EXERCISE REQUIREMENTS: Leave the images out, and copy each of the records below exactly.

SOURCE MATERIAL:
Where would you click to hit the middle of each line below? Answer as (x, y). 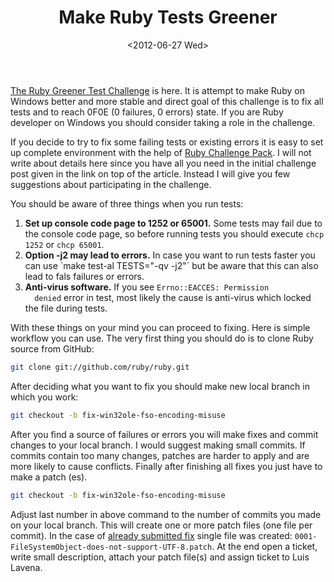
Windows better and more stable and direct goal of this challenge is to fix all (167, 101)
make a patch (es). (49, 477)
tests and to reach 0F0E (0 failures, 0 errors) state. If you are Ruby (147, 112)
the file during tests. (66, 308)
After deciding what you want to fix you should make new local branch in (160, 386)
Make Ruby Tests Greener (168, 17)
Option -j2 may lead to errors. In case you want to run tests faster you (170, 255)
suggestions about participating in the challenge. (111, 184)
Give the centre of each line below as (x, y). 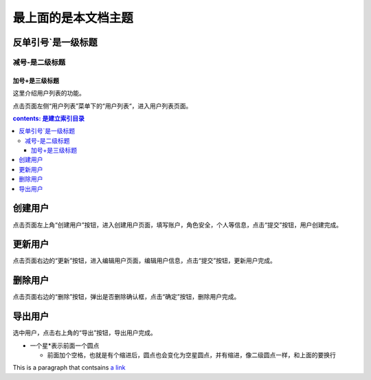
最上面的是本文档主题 (73, 18)
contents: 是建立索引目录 (49, 118)
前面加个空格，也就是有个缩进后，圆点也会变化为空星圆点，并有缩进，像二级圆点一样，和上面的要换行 (191, 355)
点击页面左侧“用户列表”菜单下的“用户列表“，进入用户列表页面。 (102, 106)
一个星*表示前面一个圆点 (65, 345)
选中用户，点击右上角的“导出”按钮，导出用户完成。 (85, 333)
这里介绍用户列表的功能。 (49, 93)
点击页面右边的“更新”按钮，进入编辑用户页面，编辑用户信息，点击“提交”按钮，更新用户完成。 (144, 260)
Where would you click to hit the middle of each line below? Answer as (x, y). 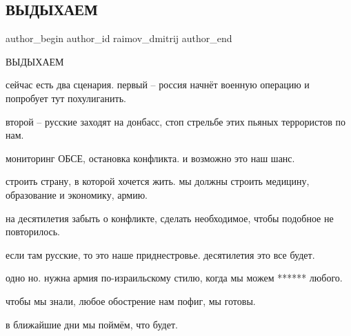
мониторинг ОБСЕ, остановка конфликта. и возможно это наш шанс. (150, 158)
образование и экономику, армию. (77, 194)
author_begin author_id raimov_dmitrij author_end (119, 38)
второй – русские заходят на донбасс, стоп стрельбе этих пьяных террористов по (175, 121)
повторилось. (33, 231)
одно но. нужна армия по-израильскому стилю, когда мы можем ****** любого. (174, 278)
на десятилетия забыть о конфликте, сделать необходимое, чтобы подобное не (170, 218)
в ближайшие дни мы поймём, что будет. (92, 324)
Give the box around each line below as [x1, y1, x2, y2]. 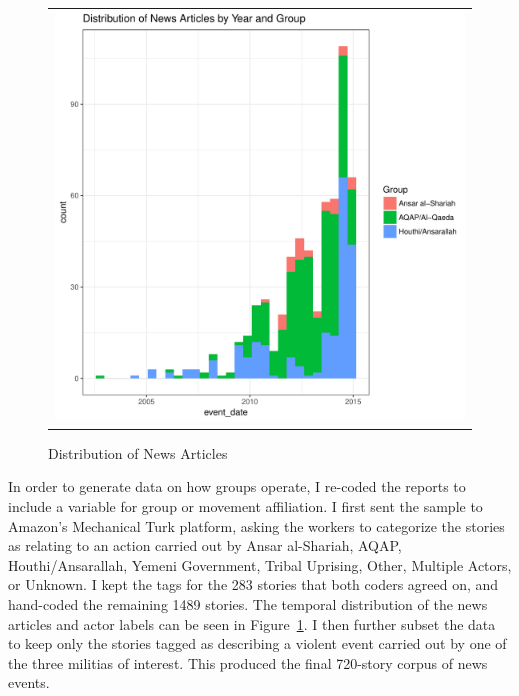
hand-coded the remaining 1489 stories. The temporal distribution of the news [8, 594, 488, 614]
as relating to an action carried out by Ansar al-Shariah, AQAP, [8, 535, 402, 556]
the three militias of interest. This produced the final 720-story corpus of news [8, 652, 488, 673]
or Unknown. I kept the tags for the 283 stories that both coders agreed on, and [8, 574, 499, 595]
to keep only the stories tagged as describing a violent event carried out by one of [8, 633, 507, 654]
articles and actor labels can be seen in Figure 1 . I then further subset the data [8, 613, 496, 634]
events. [8, 672, 50, 693]
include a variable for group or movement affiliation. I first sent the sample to [8, 496, 483, 517]
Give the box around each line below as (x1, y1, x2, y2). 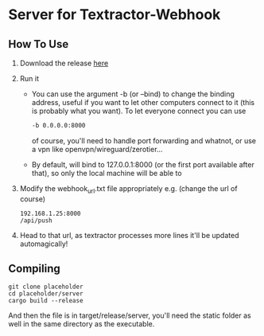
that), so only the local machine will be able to (31, 168, 182, 178)
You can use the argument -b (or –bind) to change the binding (31, 89, 235, 99)
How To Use (8, 37, 69, 51)
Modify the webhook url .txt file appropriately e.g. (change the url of (19, 183, 238, 195)
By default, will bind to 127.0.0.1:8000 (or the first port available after (31, 159, 254, 169)
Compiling (8, 262, 61, 275)
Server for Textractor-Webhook (8, 6, 221, 24)
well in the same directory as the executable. (8, 319, 155, 329)
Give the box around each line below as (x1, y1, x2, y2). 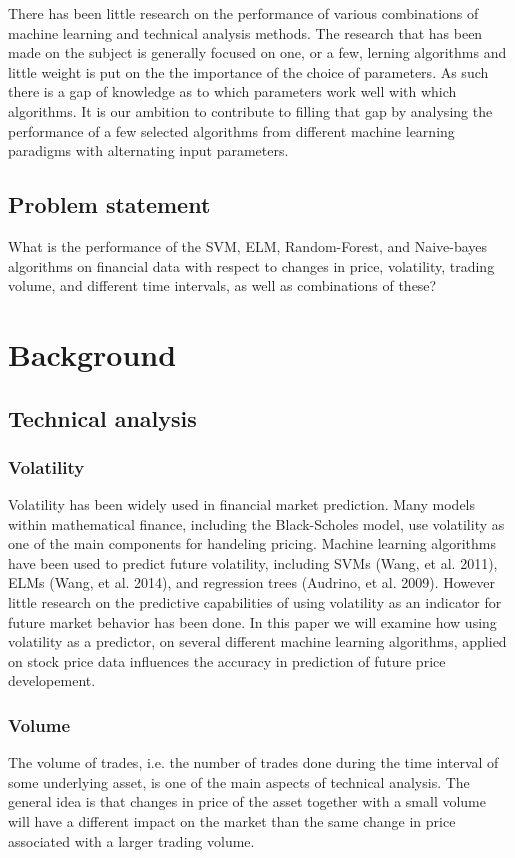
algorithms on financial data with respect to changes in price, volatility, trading (8, 255, 495, 276)
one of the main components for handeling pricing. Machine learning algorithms (8, 533, 497, 554)
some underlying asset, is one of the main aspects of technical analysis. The (8, 771, 470, 792)
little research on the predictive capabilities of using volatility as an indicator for (8, 592, 502, 613)
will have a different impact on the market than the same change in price (8, 811, 456, 832)
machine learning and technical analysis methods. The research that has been (8, 22, 483, 43)
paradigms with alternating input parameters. (8, 140, 289, 161)
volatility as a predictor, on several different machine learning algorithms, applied (8, 631, 507, 652)
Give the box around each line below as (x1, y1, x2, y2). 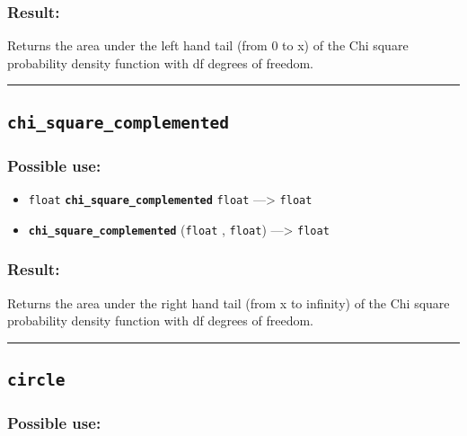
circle (7, 370, 66, 390)
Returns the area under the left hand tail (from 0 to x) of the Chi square (7, 36, 409, 55)
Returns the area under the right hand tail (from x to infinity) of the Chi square (7, 293, 450, 312)
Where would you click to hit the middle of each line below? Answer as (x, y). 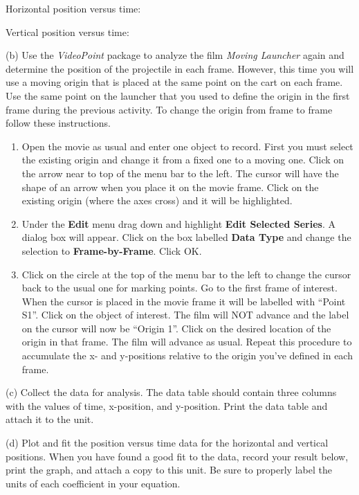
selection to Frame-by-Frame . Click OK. (112, 250)
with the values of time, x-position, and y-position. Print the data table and (167, 405)
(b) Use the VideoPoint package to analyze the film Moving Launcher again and (175, 55)
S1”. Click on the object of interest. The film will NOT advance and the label (185, 315)
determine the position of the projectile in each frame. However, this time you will (180, 68)
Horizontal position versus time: (73, 8)
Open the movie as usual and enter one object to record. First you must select (187, 146)
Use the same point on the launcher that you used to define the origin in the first (178, 95)
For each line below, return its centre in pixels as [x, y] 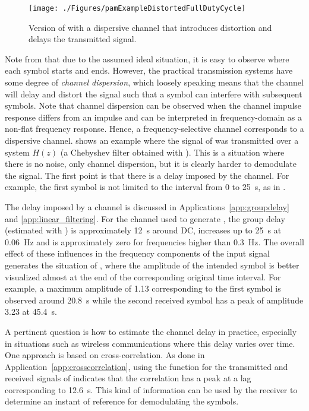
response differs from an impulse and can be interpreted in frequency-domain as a [153, 117]
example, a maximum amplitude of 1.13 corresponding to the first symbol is [143, 288]
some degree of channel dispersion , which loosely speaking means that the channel [154, 82]
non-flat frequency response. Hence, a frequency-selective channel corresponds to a [154, 129]
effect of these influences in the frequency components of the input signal [137, 253]
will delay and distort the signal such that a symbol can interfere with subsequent [154, 94]
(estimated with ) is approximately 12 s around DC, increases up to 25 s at [143, 230]
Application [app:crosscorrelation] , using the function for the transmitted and [146, 366]
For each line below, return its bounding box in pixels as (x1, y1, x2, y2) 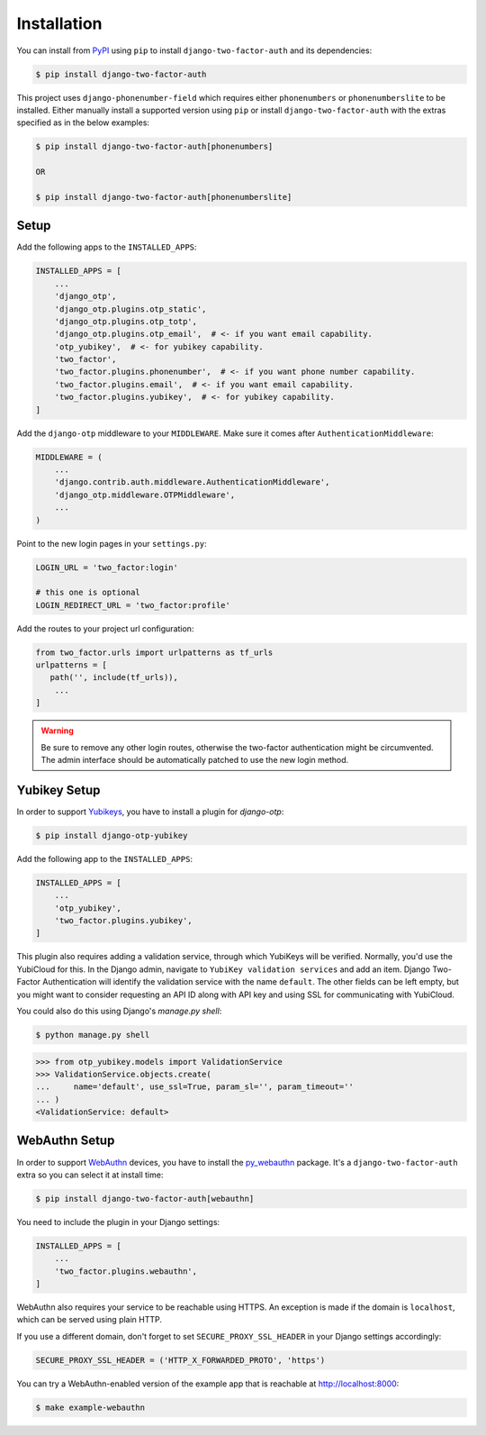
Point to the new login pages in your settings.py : (16, 538, 207, 549)
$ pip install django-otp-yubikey (35, 830, 188, 840)
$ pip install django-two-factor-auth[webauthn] (35, 1194, 255, 1203)
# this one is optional (35, 587, 141, 598)
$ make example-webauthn (35, 1402, 146, 1412)
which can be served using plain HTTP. (16, 1314, 162, 1325)
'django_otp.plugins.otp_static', (54, 304, 207, 314)
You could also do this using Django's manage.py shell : (16, 1005, 222, 1016)
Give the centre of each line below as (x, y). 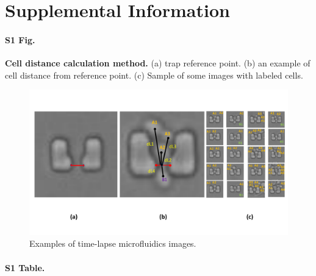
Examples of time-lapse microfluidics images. (113, 243)
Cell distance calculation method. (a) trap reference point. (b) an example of (158, 63)
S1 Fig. (20, 39)
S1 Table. (25, 267)
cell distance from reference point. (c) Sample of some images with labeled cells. (154, 75)
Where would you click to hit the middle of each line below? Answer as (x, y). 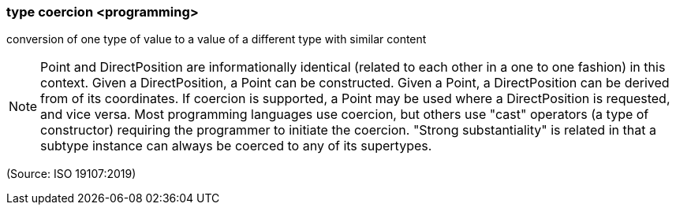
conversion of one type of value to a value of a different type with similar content (217, 39)
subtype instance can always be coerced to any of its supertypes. (236, 146)
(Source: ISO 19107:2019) (71, 174)
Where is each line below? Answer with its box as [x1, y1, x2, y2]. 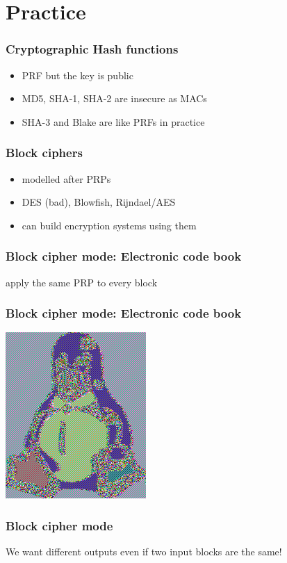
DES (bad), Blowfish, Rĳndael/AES [22, 195, 176, 209]
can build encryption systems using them [22, 218, 197, 232]
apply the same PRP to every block [6, 275, 158, 289]
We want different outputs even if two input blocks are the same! [6, 544, 282, 559]
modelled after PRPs [22, 171, 111, 186]
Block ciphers [6, 144, 83, 161]
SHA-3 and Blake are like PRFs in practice [22, 114, 205, 129]
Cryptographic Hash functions [6, 40, 179, 58]
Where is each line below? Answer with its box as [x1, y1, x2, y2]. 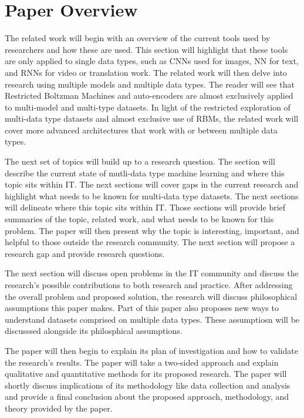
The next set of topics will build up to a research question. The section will [5, 155, 275, 168]
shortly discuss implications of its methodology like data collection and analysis [5, 379, 291, 391]
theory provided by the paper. [5, 402, 113, 414]
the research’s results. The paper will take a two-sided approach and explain [5, 356, 279, 368]
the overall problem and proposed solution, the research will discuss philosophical [5, 290, 298, 302]
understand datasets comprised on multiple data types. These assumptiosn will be [5, 313, 300, 325]
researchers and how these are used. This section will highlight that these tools [5, 43, 288, 55]
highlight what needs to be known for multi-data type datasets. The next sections [5, 189, 299, 202]
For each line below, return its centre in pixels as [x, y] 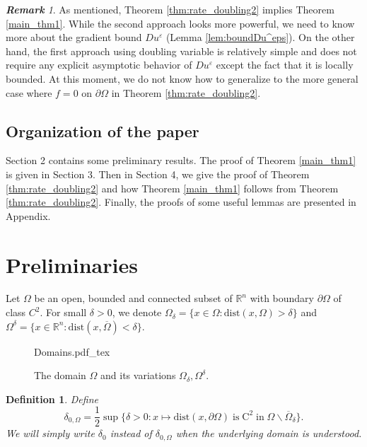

ANSWER TO THIS TASK:
Where would you click to hit the middle of each line below? Answer as (x, y). 
Windows better and more stable and direct goal of this challenge is to fix all (167, 101)
make a patch (es). (49, 477)
tests and to reach 0F0E (0 failures, 0 errors) state. If you are Ruby (147, 112)
the file during tests. (66, 308)
After deciding what you want to fix you should make new local branch in (160, 386)
Make Ruby Tests Greener (168, 17)
Option -j2 may lead to errors. In case you want to run tests faster you (170, 255)
suggestions about participating in the challenge. (111, 184)
Give the centre of each line below as (x, y). 
最上面的是本文档主题 (73, 18)
contents: 是建立索引目录 (49, 118)
前面加个空格，也就是有个缩进后，圆点也会变化为空星圆点，并有缩进，像二级圆点一样，和上面的要换行 (191, 355)
点击页面左侧“用户列表”菜单下的“用户列表“，进入用户列表页面。 (102, 106)
一个星*表示前面一个圆点 (65, 345)
选中用户，点击右上角的“导出”按钮，导出用户完成。 (85, 333)
这里介绍用户列表的功能。 (49, 93)
点击页面右边的“更新”按钮，进入编辑用户页面，编辑用户信息，点击“提交”按钮，更新用户完成。 (144, 260)
Where would you click to hit the middle of each line below? Answer as (x, y). 
мониторинг ОБСЕ, остановка конфликта. и возможно это наш шанс. (150, 158)
образование и экономику, армию. (77, 194)
author_begin author_id raimov_dmitrij author_end (119, 38)
второй – русские заходят на донбасс, стоп стрельбе этих пьяных террористов по (175, 121)
повторилось. (33, 231)
одно но. нужна армия по-израильскому стилю, когда мы можем ****** любого. (174, 278)
на десятилетия забыть о конфликте, сделать необходимое, чтобы подобное не (170, 218)
в ближайшие дни мы поймём, что будет. (92, 324)
Give the box around each line below as [x1, y1, x2, y2]. 
hand-coded the remaining 1489 stories. The temporal distribution of the news [8, 594, 488, 614]
as relating to an action carried out by Ansar al-Shariah, AQAP, [8, 535, 402, 556]
the three militias of interest. This produced the final 720-story corpus of news [8, 652, 488, 673]
or Unknown. I kept the tags for the 283 stories that both coders agreed on, and [8, 574, 499, 595]
to keep only the stories tagged as describing a violent event carried out by one of [8, 633, 507, 654]
articles and actor labels can be seen in Figure 1 . I then further subset the data [8, 613, 496, 634]
events. [8, 672, 50, 693]
include a variable for group or movement affiliation. I first sent the sample to [8, 496, 483, 517]
Give the box around each line below as (x1, y1, x2, y2). 
that), so only the local machine will be able to (31, 168, 182, 178)
You can use the argument -b (or –bind) to change the binding (31, 89, 235, 99)
How To Use (8, 37, 69, 51)
Modify the webhook url .txt file appropriately e.g. (change the url of (19, 183, 238, 195)
By default, will bind to 127.0.0.1:8000 (or the first port available after (31, 159, 254, 169)
Compiling (8, 262, 61, 275)
Server for Textractor-Webhook (8, 6, 221, 24)
well in the same directory as the executable. (8, 319, 155, 329)
Give the box around each line below as (x1, y1, x2, y2). 
algorithms on financial data with respect to changes in price, volatility, trading (8, 255, 495, 276)
one of the main components for handeling pricing. Machine learning algorithms (8, 533, 497, 554)
some underlying asset, is one of the main aspects of technical analysis. The (8, 771, 470, 792)
little research on the predictive capabilities of using volatility as an indicator for (8, 592, 502, 613)
will have a different impact on the market than the same change in price (8, 811, 456, 832)
machine learning and technical analysis methods. The research that has been (8, 22, 483, 43)
paradigms with alternating input parameters. (8, 140, 289, 161)
volatility as a predictor, on several different machine learning algorithms, applied (8, 631, 507, 652)
Give the box around each line below as (x1, y1, x2, y2). 
circle (7, 370, 66, 390)
Returns the area under the left hand tail (from 0 to x) of the Chi square (7, 36, 409, 55)
Returns the area under the right hand tail (from x to infinity) of the Chi square (7, 293, 450, 312)
Where would you click to hit the middle of each line below? Answer as (x, y). 
selection to Frame-by-Frame . Click OK. (112, 250)
with the values of time, x-position, and y-position. Print the data table and (167, 405)
(b) Use the VideoPoint package to analyze the film Moving Launcher again and (175, 55)
S1”. Click on the object of interest. The film will NOT advance and the label (185, 315)
determine the position of the projectile in each frame. However, this time you will (180, 68)
Horizontal position versus time: (73, 8)
Open the movie as usual and enter one object to record. First you must select (187, 146)
Use the same point on the launcher that you used to define the origin in the first (178, 95)
For each line below, return its centre in pixels as [x, y] 
response differs from an impulse and can be interpreted in frequency-domain as a [153, 117]
example, a maximum amplitude of 1.13 corresponding to the first symbol is [143, 288]
some degree of channel dispersion , which loosely speaking means that the channel [154, 82]
non-flat frequency response. Hence, a frequency-selective channel corresponds to a [154, 129]
effect of these influences in the frequency components of the input signal [137, 253]
will delay and distort the signal such that a symbol can interfere with subsequent [154, 94]
(estimated with ) is approximately 12 s around DC, increases up to 25 s at [143, 230]
Application [app:crosscorrelation] , using the function for the transmitted and [146, 366]
For each line below, return its bounding box in pixels as (x1, y1, x2, y2) 
Point to the new login pages in your settings.py : (16, 538, 207, 549)
$ pip install django-otp-yubikey (35, 830, 188, 840)
$ pip install django-two-factor-auth[webauthn] (35, 1194, 255, 1203)
# this one is optional (35, 587, 141, 598)
$ make example-webauthn (35, 1402, 146, 1412)
which can be served using plain HTTP. (16, 1314, 162, 1325)
'django_otp.plugins.otp_static', (54, 304, 207, 314)
You could also do this using Django's manage.py shell : (16, 1005, 222, 1016)
Give the centre of each line below as (x, y). 
Examples of time-lapse microfluidics images. (113, 243)
Cell distance calculation method. (a) trap reference point. (b) an example of (158, 63)
S1 Fig. (20, 39)
S1 Table. (25, 267)
cell distance from reference point. (c) Sample of some images with labeled cells. (154, 75)
Where would you click to hit the middle of each line below? Answer as (x, y). 
conversion of one type of value to a value of a different type with similar content (217, 39)
subtype instance can always be coerced to any of its supertypes. (236, 146)
(Source: ISO 19107:2019) (71, 174)
Where is each line below? Answer with its box as [x1, y1, x2, y2]. 
DES (bad), Blowfish, Rĳndael/AES [22, 195, 176, 209]
can build encryption systems using them [22, 218, 197, 232]
apply the same PRP to every block [6, 275, 158, 289]
We want different outputs even if two input blocks are the same! [6, 544, 282, 559]
modelled after PRPs [22, 171, 111, 186]
Block ciphers [6, 144, 83, 161]
SHA-3 and Blake are like PRFs in practice [22, 114, 205, 129]
Cryptographic Hash functions [6, 40, 179, 58]
Where is each line below? Answer with its box as [x1, y1, x2, y2]. 
The next set of topics will build up to a research question. The section will [5, 155, 275, 168]
shortly discuss implications of its methodology like data collection and analysis [5, 379, 291, 391]
theory provided by the paper. [5, 402, 113, 414]
the research’s results. The paper will take a two-sided approach and explain [5, 356, 279, 368]
the overall problem and proposed solution, the research will discuss philosophical [5, 290, 298, 302]
understand datasets comprised on multiple data types. These assumptiosn will be [5, 313, 300, 325]
researchers and how these are used. This section will highlight that these tools [5, 43, 288, 55]
highlight what needs to be known for multi-data type datasets. The next sections [5, 189, 299, 202]
For each line below, return its centre in pixels as [x, y] 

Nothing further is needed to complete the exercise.